The Man in the Yellow Suit enters the Tuck home and for a moment just stares at each member of the family. His face is expressionless, but there is something unpleasant behind it even though he tells Winnie she is safe and he is coming to take her home. Jesse is outraged at the way the Man begins to order them around in their own home, but Angus tells him to hush and let the Man speak his piece. So, the Man in the Yellow Suit begins to tell his story.

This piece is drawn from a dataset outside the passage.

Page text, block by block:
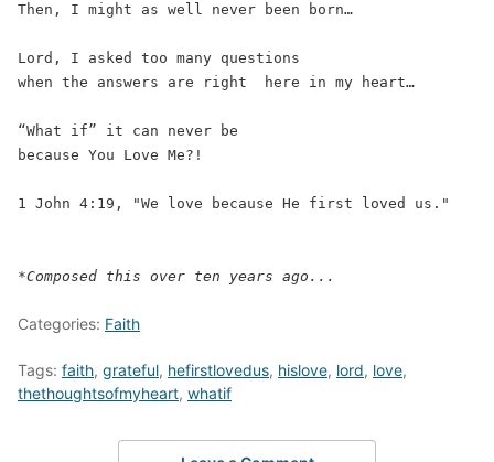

He explains that when he was growing up, his grandmother told him a story about a dear friend of hers and her family who never seemed to get any older. The wife of one of the sons eventually left him in fear that they were all witches. They recognize that the Man’s mother had played as a child with Miles’ daughter, Anna. This makes Mae call out that the Man has no right bringing such pain into their house. But the Man in the Yellow Suit soothes her by asking her to hear him out. He goes on to say that he decided to devote his life to finding out if the story his grandmother told could be true. He went to school and studied everything he could on the subject, but finally concluded that it was a waste of time. He went home and brought his grandmother a music box. The gift reminded her of the music box that her friend had had, the friend that didn’t grow old. His grandmother taught him the melody of that long ago music box, and at that point, the Man knew it was clue. He set out to find the family, following the route they were said to have taken when they left their farm.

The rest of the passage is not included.